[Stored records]

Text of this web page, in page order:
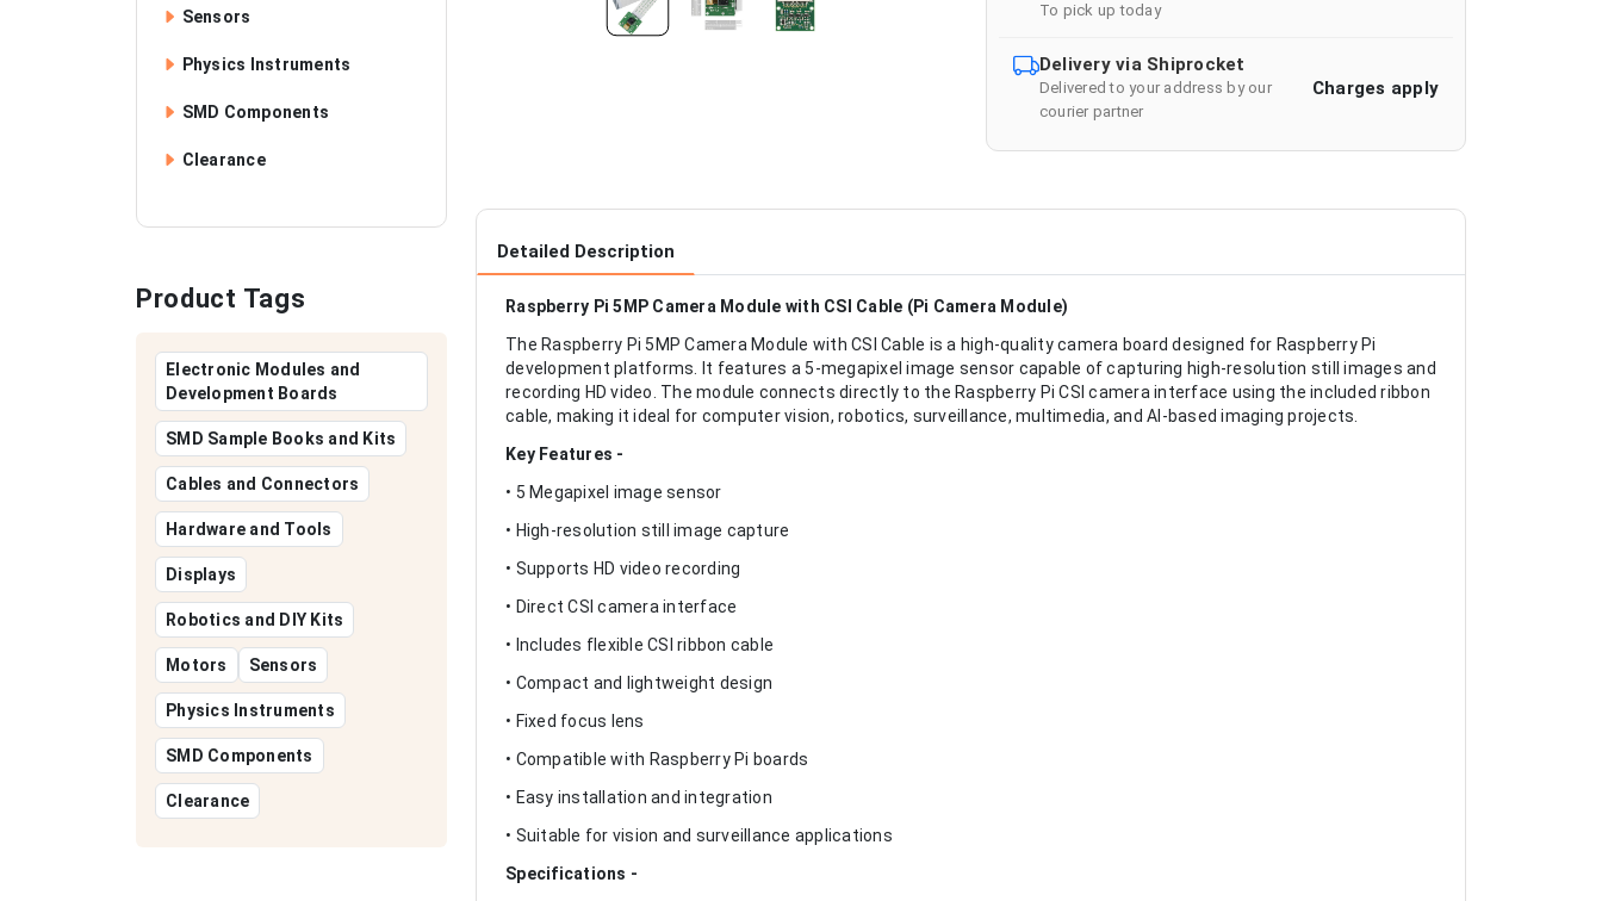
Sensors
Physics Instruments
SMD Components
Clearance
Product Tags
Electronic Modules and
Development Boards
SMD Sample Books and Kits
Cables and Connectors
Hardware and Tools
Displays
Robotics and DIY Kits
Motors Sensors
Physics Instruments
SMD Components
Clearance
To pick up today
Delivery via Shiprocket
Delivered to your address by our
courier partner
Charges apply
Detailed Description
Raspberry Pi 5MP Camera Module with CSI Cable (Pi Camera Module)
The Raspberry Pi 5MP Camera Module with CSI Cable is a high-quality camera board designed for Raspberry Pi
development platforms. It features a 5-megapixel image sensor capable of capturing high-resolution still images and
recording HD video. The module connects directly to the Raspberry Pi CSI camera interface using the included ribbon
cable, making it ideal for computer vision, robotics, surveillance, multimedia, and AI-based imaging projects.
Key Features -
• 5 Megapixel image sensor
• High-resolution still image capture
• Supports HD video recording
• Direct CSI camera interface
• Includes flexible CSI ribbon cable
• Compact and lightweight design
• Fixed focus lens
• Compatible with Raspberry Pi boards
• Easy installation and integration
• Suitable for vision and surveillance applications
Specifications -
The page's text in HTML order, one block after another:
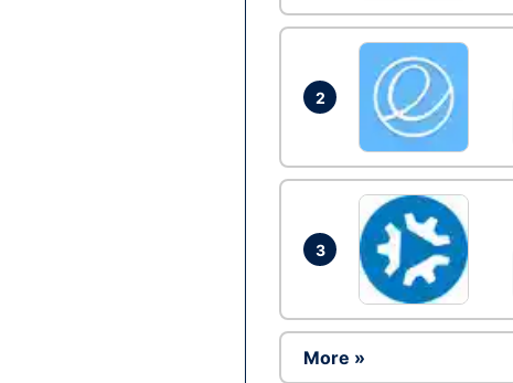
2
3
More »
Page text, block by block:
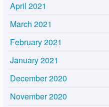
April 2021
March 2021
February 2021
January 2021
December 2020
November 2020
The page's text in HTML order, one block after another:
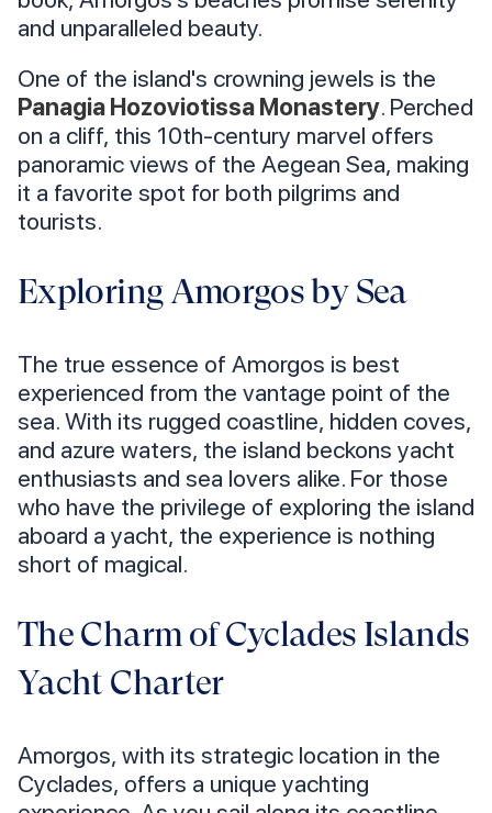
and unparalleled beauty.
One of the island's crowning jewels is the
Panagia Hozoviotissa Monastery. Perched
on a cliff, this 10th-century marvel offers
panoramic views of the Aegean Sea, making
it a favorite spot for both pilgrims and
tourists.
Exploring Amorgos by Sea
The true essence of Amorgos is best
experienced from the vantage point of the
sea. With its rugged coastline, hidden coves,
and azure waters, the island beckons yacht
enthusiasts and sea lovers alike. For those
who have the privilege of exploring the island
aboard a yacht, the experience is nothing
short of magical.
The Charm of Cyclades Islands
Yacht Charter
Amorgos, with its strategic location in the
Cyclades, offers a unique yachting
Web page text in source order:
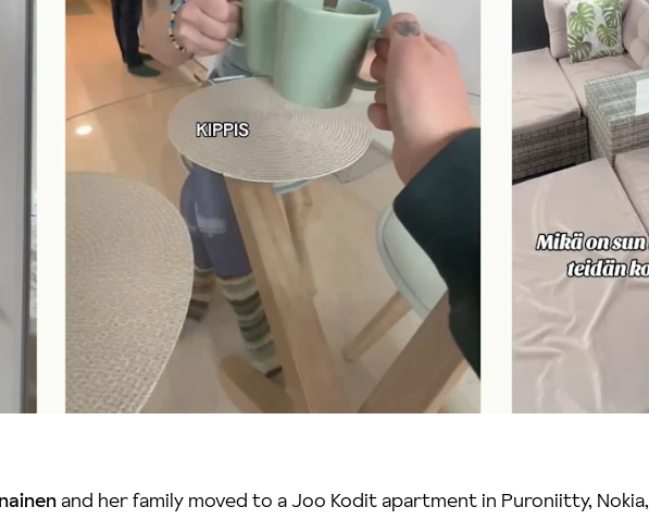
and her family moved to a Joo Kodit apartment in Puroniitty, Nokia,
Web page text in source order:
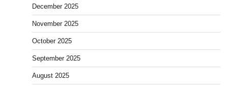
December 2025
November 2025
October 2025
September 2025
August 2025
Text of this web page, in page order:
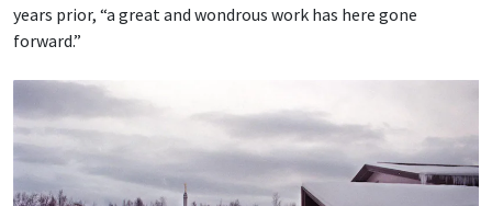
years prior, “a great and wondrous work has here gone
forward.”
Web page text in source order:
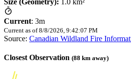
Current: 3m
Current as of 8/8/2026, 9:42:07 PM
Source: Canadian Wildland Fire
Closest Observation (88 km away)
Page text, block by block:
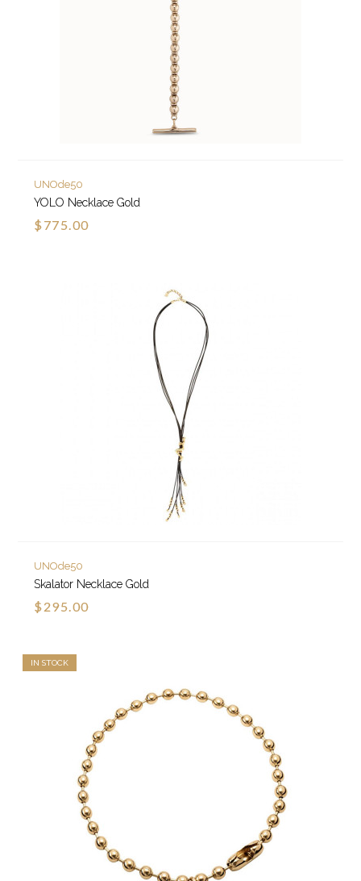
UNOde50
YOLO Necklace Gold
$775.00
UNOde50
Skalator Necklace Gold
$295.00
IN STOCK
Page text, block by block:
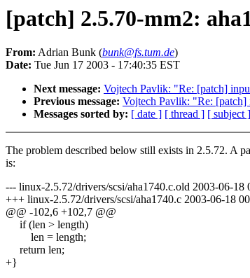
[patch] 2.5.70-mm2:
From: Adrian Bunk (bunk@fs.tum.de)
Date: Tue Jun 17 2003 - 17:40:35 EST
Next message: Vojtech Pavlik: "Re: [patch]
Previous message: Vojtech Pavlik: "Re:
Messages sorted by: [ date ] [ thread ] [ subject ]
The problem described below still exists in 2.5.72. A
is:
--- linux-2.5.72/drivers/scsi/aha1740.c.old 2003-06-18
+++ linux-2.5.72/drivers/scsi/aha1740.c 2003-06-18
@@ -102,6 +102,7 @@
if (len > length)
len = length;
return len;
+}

**Task directions:** Which lines run from the one holding "Previous message: Vojtech" through the end of the data? Write them out exactly, ends included, and add nothing.

**Result of this task:**
Previous message: Vojtech Pavlik: "Re:
Messages sorted by: [ date ] [ thread ] [ subject ]
The problem described below still exists in 2.5.72. A
is:
--- linux-2.5.72/drivers/scsi/aha1740.c.old 2003-06-18
+++ linux-2.5.72/drivers/scsi/aha1740.c 2003-06-18
@@ -102,6 +102,7 @@
if (len > length)
len = length;
return len;
+}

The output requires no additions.